I) - Relativamente à questão dos rendimentos declarados, o douto acórdão recorrido, define aqueles como os rendimentos líquidos, escrevendo-se a este propósito, no seu sumário, “para efeitos da alínea f), do nº1, do artigo 87.º, da LGT, e em conformidade com o preceituado no artigo 89.º-A, nº 5, alínea d), do mesmo diploma legal, consideram-se como rendimentos declarados os rendimentos líquidos das diferentes categorias de rendimentos.”
J) - Entendimento de rendimentos declarados como rendimentos líquidos que, no entendimento do recorrente, não corresponde à mais correta aplicação da lei, pelos motivos que se passa a demonstrar.
L) - A alínea f) do nº 1 do artigo 87º da LGT refere rendimentos declarados e não rendimentos líquidos pelo que, tendo em conta o nº 2 do artigo 9º do Código Civil, “não pode, porém, ser considerado pelo intérprete o pensamento legislativo que não tenha na letra da lei um mínimo de correspondência verbal, ainda que imperfeitamente expresso.” Deste modo, comparando rendimentos declarados com rendimentos líquidos, não restam dúvidas que rendimentos declarados não são os rendimentos líquidos.
M) - Importa referir que a alínea f) do n º 1 do artigo 87º da LGT tem um enquadramento próprio e específico enquanto que o nº 5 do artigo 89º-A da LGT tem outro enquadramento distinto e diferente do referido para a alínea f) do n º 1 do artigo 87º.
N) - Assim, a alínea f) tal como as demais alíneas do nº 1 do artigo 87º da LGT regulam as situações em que pode ser usada a avaliação indireta, ou seja, a alínea f) do n º 1 do citado artigo 87º define e carateriza uma das hipóteses possíveis para a aplicação dos métodos indiretos.
O) - Por sua vez, o nº 5 do artigo 89º-A da LGT regula a forma de quantificação da manifestação de fortuna, ou seja, representa o método pelo qual se apura a manifestação de fortuna nas situações permitidas pela alínea f) do nº 1 do artigo 87º da LGT.

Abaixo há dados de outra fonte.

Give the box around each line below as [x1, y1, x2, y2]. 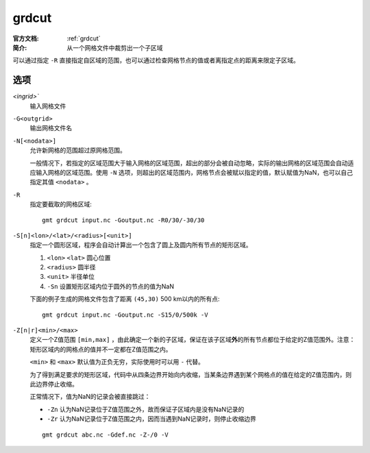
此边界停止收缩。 [29, 380, 78, 388]
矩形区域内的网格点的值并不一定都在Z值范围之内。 [29, 345, 172, 353]
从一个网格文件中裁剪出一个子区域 [66, 43, 163, 51]
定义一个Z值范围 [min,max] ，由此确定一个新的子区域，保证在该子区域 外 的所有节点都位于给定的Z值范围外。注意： [29, 336, 356, 344]
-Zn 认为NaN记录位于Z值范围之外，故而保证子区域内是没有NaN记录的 [47, 405, 245, 413]
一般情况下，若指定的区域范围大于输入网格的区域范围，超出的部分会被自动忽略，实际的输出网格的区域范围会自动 [29, 158, 348, 167]
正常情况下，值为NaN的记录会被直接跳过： [29, 393, 151, 401]
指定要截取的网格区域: [29, 200, 92, 208]

P) - Explicada e demonstrada a diferença entre a alínea f) do n º 1 do artigo 87º e o nº 5 do artigo 89º-A da LGT conclui-se que existe a seguinte relação entre ambas, a saber: em primeiro lugar, tem de verificar-se uma situação concreta que seja subsumível na alínea f) do n º 1 do artigo 87º e só depois de verificada e confirmada uma situação concreta que permita aplicar o regime da alínea f) do nº 1 do artigo 87º é que há lugar à quantificação do rendimento que será tributado na categoria G, nos termos previstos no nº 3 do artigo 9º do CIRS. Deste modo, não se verificando nenhuma situação concreta à qual possa ser aplicado o regime da alínea f) do n º 1 do artigo 87º não poderá aplicar-se o regime do nº 5 do artigo 89º-A, ambos da LGT.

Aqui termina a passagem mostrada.